When any node on the path taken by a subscription and subsequent associated SV-probe message fails, the failure will cause the failure notification group monitoring all those nodes to signal failure to each node on the path. The node at which the associated SV tree forwarding pointer exists will discard that pointer. The node at which the eligible candidates table information corresponding to that forwarding pointer was installed—i.e. the node at which the subscribe message stopped and an SV-probe message was initiated—removes the associated eligible candidates information from its table. All the other nodes on the path do nothing when they receive the failure signal. The failure notification group for a subscription path also includes the subscriber node itself. When that node receives a failure signal, it resubscribes by sending out a new subscription message.
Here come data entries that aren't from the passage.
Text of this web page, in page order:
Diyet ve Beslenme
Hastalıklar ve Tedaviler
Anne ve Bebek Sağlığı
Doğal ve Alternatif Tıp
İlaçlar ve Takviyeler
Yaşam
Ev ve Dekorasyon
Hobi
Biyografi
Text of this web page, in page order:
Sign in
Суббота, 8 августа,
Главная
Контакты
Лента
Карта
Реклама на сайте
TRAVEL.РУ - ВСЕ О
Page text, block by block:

When a Scribe tree link is broken, the child node resubscribes to the Scribe tree by routing a Scribe-subscribe message towards the root of the topic through the overlay network (as with the regular subscription message for SV tree subscription). This message drops Scribe links and creates associated failure notification groups until it encounters a node that is already part of the Scribe tree. Then it stops.

A further embodiment of the invention employs multiple multicast trees to ensure reliable delivery of event notification messages in the face of both failed and malicious multicast tree nodes. In accordance with the third embodiment, FIG. 7 depicts a plurality of parallel multicast trees. Primary multicast tree T1 includes root node R1 and subscriber S1. Secondary multicast tree T2 includes root node R2 and subscriber S1. Secondary multicast tree T3 includes root node R3 and subscriber S1. Secondary multicast tree T4 includes root node R4 and subscriber S1. Publisher P1 sends event notification messages to each multicast tree T1-4 in parallel, and each tree delivers those messages to subscriber S1 in parallel. Thus, if there is a malicious node in primary multicast tree T1 preventing delivery to a subscriber, delivery may still occur through a parallel secondary multicast tree sharing the same subscriber. Because the cost of maintaining parallel trees is only the memory space used to implement the tree, reliable delivery can be ensured without the high cost of maintaining the tree through heartbeat messages. In one embodiment, every subscriber in the primary multicast tree T1 is also in each secondary multicast tree T2-4.
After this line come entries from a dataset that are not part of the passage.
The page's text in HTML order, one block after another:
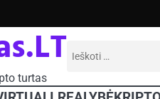
turtas
Ieškoti:
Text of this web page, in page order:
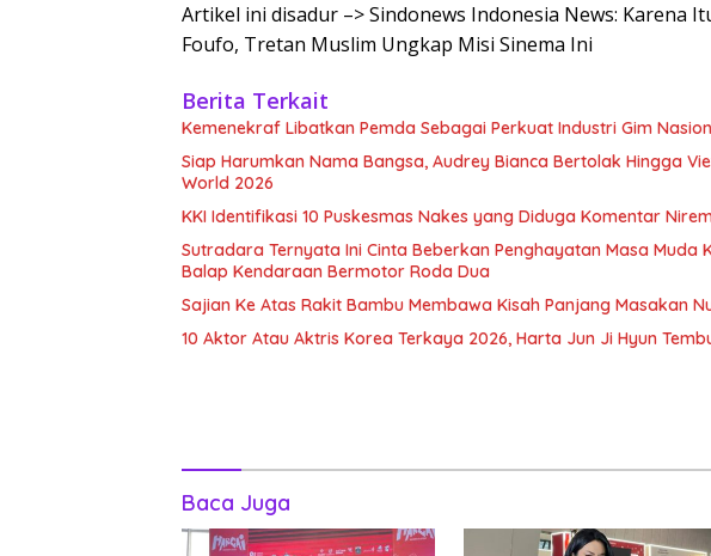
Artikel ini disadur –> Sindonews Indonesia News: Karena
Foufo, Tretan Muslim Ungkap Misi Sinema Ini
Berita Terkait
Kemenekraf Libatkan Pemda Sebagai Perkuat Industri Gim
Siap Harumkan Nama Bangsa, Audrey Bianca Bertolak Hingga
World 2026
KKI Identifikasi 10 Puskesmas Nakes yang Diduga Komentar
Sutradara Ternyata Ini Cinta Beberkan Penghayatan Masa Muda
Balap Kendaraan Bermotor Roda Dua
Sajian Ke Atas Rakit Bambu Membawa Kisah Panjang Masakan
10 Aktor Atau Aktris Korea Terkaya 2026, Harta Jun Ji Hyun
Baca Juga

The number of trees to use depends on the number of faulty or malicious nodes a topic wants to be able to survive. If node failures are independent of each other and if malicious nodes cannot assume arbitrary identities or subvert other nodes' overlay routing decisions—which would allow them to become forwarding nodes in a tree—then the number of trees, t, needed to achieve reliable delivery can be relatively small. Indeed, the total number of faulty or malicious nodes in the system can be considerably larger than t, as long as the probability that more than t such nodes will be able to affect the tree paths leading to any given subscriber is acceptably small. The overhead of employing multiple trees in parallel is reduced by sending “digest” messages instead of full messages along secondary multicast trees. Furthermore, digest messages may cover multiple full messages, thereby reducing the replicated delivery overhead even further in exchange for imposing somewhat longer periods of time during which a subscriber may be unaware of having missed a message.

Sometimes topics will be very active for a period of time, and then go latent for a period of time. During periods when event notification traffic is high, it may be unnecessary to utilize multiple parallel multicast trees because the traditional heartbeat method of ensuring reliability can be used. That is, during periods of high traffic, failures may be detected if the node can expect to receive either an event notification or a heartbeat message at a predetermined interval. Accordingly, the present invention contemplates the use of two methods to ensure reliable delivery of event notifications.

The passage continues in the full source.